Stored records

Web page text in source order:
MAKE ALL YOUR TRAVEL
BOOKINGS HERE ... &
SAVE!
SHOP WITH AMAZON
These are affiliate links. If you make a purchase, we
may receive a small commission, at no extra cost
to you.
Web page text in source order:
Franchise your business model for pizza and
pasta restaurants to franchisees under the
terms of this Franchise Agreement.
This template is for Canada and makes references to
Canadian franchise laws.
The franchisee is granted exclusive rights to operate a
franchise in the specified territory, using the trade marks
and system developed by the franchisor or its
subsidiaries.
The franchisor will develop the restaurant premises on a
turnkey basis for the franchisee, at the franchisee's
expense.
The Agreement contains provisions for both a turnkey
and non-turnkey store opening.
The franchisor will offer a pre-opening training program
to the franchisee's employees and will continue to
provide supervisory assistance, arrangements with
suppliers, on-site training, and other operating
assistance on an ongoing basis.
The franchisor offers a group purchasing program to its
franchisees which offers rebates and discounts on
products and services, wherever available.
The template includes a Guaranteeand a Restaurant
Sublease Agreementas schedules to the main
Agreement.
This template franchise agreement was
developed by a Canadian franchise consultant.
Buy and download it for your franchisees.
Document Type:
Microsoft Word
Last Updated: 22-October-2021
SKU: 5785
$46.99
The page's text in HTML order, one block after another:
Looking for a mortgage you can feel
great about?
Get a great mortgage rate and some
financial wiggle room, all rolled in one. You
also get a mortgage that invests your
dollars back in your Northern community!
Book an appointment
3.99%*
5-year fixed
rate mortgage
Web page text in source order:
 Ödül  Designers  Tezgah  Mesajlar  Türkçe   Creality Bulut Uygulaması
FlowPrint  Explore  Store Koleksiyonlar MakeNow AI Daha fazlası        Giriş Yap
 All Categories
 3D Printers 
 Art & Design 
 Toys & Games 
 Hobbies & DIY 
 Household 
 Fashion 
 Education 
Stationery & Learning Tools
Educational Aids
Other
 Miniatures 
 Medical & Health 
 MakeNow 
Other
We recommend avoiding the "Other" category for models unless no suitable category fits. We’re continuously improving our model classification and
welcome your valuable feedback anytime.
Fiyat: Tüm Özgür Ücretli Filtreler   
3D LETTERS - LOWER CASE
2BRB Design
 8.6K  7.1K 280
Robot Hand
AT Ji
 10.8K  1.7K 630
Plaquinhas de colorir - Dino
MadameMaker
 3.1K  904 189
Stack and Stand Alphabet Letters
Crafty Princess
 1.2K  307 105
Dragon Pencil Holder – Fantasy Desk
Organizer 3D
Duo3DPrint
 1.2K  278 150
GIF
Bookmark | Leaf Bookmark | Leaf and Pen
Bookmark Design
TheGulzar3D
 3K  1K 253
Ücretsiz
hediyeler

▸ **About this task**
Using only the entries above, output the line with "SHOP WITH AMAZON", the line with "The franchisee is", and all lines between them, exactly as they stand.

▸ **Reply to the exercise**
SHOP WITH AMAZON
These are affiliate links. If you make a purchase, we
may receive a small commission, at no extra cost
to you.
Web page text in source order:
Franchise your business model for pizza and
pasta restaurants to franchisees under the
terms of this Franchise Agreement.
This template is for Canada and makes references to
Canadian franchise laws.
The franchisee is granted exclusive rights to operate a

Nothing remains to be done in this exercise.